March 10, 2018 protest in Burnaby, BC

As Prime Minister Justin Trudeau, Alberta Premier Rachel Notley and British Columbia Premier John Horgan prepare for the emergency pipeline summit, the dominant discourse in mainstream and social media has been about Alberta’s economic needs and whether or not the BC government is overstepping its constitutional jurisdiction with its proposed diluted bitumen regulation. Those two issues are unquestionably critical, but there are two larger issues looming at the summit: Alberta’s climate challenge and indigenous reconciliation. No one at the summit will be representing these latter two issues but they are undeniably elephants in the room.

Alberta’s Climate Challenge

One of the more remarkable things about the Trans Mountain conversation has been Trudeau and Notley’s claim that the pipeline project is a climate solution. It is true that in the short term, politically, getting Alberta’s participation in the Pan-Canadian Framework on Clean Growth and Climate Change was not possible without Trudeau committing to push forward a new pipeline. But the longer-term problem is that it’s hard to square the oil sands expansion planned by Alberta and enabled by the Trans Mountain project with Canada’s UN commitment to the international community to reduce emission by 30% (below 2005 levels) by 2030.

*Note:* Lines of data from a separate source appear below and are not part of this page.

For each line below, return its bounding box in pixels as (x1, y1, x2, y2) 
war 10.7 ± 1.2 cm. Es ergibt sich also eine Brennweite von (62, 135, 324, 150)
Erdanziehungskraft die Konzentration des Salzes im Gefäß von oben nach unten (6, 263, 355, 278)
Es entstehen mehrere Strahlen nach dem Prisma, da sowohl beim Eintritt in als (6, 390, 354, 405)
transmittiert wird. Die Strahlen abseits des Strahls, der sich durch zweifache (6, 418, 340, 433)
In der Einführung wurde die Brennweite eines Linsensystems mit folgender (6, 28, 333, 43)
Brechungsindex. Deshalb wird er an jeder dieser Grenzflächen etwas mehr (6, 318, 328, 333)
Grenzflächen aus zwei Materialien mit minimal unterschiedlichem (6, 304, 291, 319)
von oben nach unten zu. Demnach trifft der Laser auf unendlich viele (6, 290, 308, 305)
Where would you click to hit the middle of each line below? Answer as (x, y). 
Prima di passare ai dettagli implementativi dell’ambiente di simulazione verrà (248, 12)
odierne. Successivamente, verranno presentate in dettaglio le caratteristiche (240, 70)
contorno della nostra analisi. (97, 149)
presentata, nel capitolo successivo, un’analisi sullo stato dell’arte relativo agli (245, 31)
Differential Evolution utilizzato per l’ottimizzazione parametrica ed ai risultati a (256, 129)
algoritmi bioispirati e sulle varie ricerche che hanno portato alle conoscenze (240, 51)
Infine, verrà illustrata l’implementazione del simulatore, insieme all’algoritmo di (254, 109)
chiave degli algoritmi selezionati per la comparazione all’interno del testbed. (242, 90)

The current policies that make up the Pan-Canadian Framework are not sufficient for Canada to meet its 2030 goals. It’s hard to see how Canada can meet that target without reductions from Alberta, whose much-celebrated Climate Leadership Plan does not reduce emissions through 2030 (report, p. 10). Even more important when discussing long-lived investments like pipelines, for Canada to be a responsible global citizen in contributing the long-term climate goals, post-2030 reductions in emissions will have to be much steeper.

The challenge all along is that the Alberta oil sands fueled model of economic development is simply not sustainable as we shift to a low-carbon, clean energy future. Sooner or later the Governments of Alberta and Canada need to reckon with this reality. Trudeau’s Pan-Canadian Framework, by buying Alberta’s participation with an emissions-expanding pipeline, simply postpones the necessary task of dealing with this reality.

By approving the pipeline, Trudeau chose to imposes the costs and risks on British Columbia, for which there will be an electoral backlash form the west coast. But if Trudeau is serious about climate leadership, or even simply compliance with Canada’s 2030 targets, he’ll need to reckon with the Alberta problem. There’s really no other alternative than beginning the transition away from the oil sands as the core driver of the province’s economy. That will be costly — socially, economic and politically.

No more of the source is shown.